Top of DATA TO USE

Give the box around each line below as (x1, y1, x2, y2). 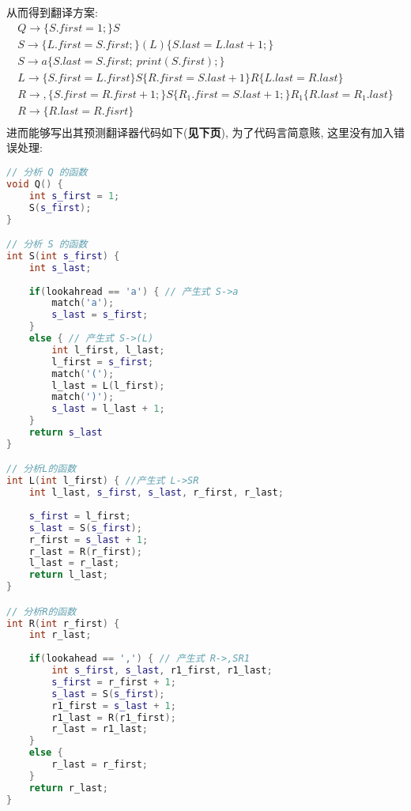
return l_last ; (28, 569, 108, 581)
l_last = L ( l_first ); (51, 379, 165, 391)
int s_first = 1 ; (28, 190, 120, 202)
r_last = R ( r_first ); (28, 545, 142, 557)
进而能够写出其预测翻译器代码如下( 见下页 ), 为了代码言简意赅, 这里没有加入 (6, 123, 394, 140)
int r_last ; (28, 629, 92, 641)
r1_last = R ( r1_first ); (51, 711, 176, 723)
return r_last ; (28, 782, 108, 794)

Bottom of DATA TO USE
Top of DATA TO USE

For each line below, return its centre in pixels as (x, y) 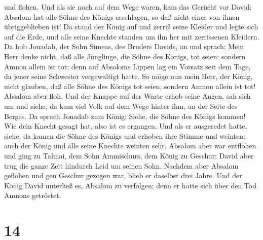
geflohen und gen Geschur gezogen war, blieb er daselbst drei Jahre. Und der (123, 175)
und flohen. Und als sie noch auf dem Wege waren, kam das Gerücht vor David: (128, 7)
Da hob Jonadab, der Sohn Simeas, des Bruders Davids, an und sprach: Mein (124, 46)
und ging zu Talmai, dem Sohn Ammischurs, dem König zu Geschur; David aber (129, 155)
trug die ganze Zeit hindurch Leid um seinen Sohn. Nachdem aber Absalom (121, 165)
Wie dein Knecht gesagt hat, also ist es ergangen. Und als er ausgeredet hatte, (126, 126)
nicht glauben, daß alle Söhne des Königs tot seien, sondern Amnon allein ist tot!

Bottom of DATA TO USE

Return, with no change at all, every line in the entries above from the line containing "进而能够写出其预测翻译器代码如下( 见下页 ), 为了代码言简意赅, 这里没有加入" through the line containing "return r_last ; (28, 782, 108, 794)".

进而能够写出其预测翻译器代码如下( 见下页 ), 为了代码言简意赅, 这里没有加入 (6, 123, 394, 140)
int r_last ; (28, 629, 92, 641)
r1_last = R ( r1_first ); (51, 711, 176, 723)
return r_last ; (28, 782, 108, 794)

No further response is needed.